What is being asked = Repeat every record exactly as given.

[Recorded data]
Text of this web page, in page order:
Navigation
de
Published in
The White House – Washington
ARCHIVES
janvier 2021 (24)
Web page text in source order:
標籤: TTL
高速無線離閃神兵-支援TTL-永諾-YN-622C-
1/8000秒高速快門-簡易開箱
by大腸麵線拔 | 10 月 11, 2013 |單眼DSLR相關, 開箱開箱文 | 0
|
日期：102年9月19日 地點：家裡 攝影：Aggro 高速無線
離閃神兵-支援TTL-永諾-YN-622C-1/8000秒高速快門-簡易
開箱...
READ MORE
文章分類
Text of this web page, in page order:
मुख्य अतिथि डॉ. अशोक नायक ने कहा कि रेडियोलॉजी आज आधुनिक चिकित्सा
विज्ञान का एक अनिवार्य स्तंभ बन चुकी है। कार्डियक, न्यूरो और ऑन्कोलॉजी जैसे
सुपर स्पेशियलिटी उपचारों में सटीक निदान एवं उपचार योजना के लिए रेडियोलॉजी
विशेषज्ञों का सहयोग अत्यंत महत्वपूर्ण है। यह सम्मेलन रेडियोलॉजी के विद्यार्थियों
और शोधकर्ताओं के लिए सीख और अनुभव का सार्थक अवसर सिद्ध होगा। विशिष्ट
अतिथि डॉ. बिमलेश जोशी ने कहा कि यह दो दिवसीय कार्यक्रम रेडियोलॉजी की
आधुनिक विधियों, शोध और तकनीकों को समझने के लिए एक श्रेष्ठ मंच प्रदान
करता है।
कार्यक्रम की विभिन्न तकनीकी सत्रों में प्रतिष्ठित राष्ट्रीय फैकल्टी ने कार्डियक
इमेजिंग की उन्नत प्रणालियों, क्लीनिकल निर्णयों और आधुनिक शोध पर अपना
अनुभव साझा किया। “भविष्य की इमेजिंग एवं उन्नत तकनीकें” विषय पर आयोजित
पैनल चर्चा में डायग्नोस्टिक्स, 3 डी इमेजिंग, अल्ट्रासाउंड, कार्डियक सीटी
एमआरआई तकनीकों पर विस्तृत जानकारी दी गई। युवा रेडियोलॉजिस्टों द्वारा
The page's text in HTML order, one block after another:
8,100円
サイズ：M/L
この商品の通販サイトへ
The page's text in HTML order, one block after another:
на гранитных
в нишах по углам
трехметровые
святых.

Answer to this exercise =
Text of this web page, in page order:
Navigation
de
Published in
The White House – Washington
ARCHIVES
janvier 2021 (24)
Web page text in source order:
標籤: TTL
高速無線離閃神兵-支援TTL-永諾-YN-622C-
1/8000秒高速快門-簡易開箱
by大腸麵線拔 | 10 月 11, 2013 |單眼DSLR相關, 開箱開箱文 | 0
|
日期：102年9月19日 地點：家裡 攝影：Aggro 高速無線
離閃神兵-支援TTL-永諾-YN-622C-1/8000秒高速快門-簡易
開箱...
READ MORE
文章分類
Text of this web page, in page order:
मुख्य अतिथि डॉ. अशोक नायक ने कहा कि रेडियोलॉजी आज आधुनिक चिकित्सा
विज्ञान का एक अनिवार्य स्तंभ बन चुकी है। कार्डियक, न्यूरो और ऑन्कोलॉजी जैसे
सुपर स्पेशियलिटी उपचारों में सटीक निदान एवं उपचार योजना के लिए रेडियोलॉजी
विशेषज्ञों का सहयोग अत्यंत महत्वपूर्ण है। यह सम्मेलन रेडियोलॉजी के विद्यार्थियों
और शोधकर्ताओं के लिए सीख और अनुभव का सार्थक अवसर सिद्ध होगा। विशिष्ट
अतिथि डॉ. बिमलेश जोशी ने कहा कि यह दो दिवसीय कार्यक्रम रेडियोलॉजी की
आधुनिक विधियों, शोध और तकनीकों को समझने के लिए एक श्रेष्ठ मंच प्रदान
करता है।
कार्यक्रम की विभिन्न तकनीकी सत्रों में प्रतिष्ठित राष्ट्रीय फैकल्टी ने कार्डियक
इमेजिंग की उन्नत प्रणालियों, क्लीनिकल निर्णयों और आधुनिक शोध पर अपना
अनुभव साझा किया। “भविष्य की इमेजिंग एवं उन्नत तकनीकें” विषय पर आयोजित
पैनल चर्चा में डायग्नोस्टिक्स, 3 डी इमेजिंग, अल्ट्रासाउंड, कार्डियक सीटी
एमआरआई तकनीकों पर विस्तृत जानकारी दी गई। युवा रेडियोलॉजिस्टों द्वारा
The page's text in HTML order, one block after another:
8,100円
サイズ：M/L
この商品の通販サイトへ
The page's text in HTML order, one block after another:
на гранитных
в нишах по углам
трехметровые
святых.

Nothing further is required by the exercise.